_WHAT YOU NEED TO DO_
Exactly the lines from the line that has "Web page text" through the final line below are to be retyped, and the pictures are not.

====== DATA EXCERPTS ======

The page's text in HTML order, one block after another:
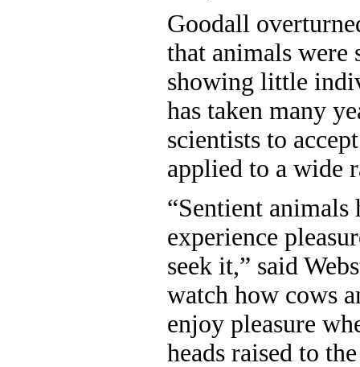
Goodall
that animals were
showing little
has taken many
scientists to
applied to a wide
“Sentient animals
experience
seek it,” said
watch how cows
enjoy pleasure
heads raised to
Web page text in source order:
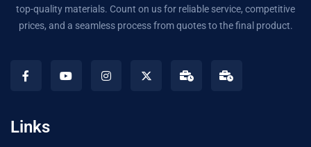
top-quality materials. Count on us for reliable service, competitive
prices, and a seamless process from quotes to the final product.
Links
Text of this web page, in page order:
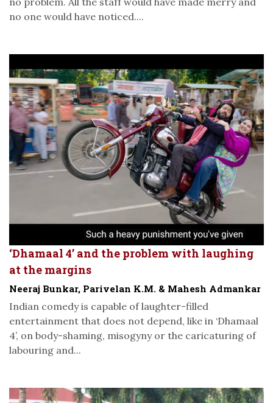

======

_ANSWER BELOW_
Web page text in source order:
top-quality materials. Count on us for reliable service, competitive
prices, and a seamless process from quotes to the final product.
Links
Text of this web page, in page order:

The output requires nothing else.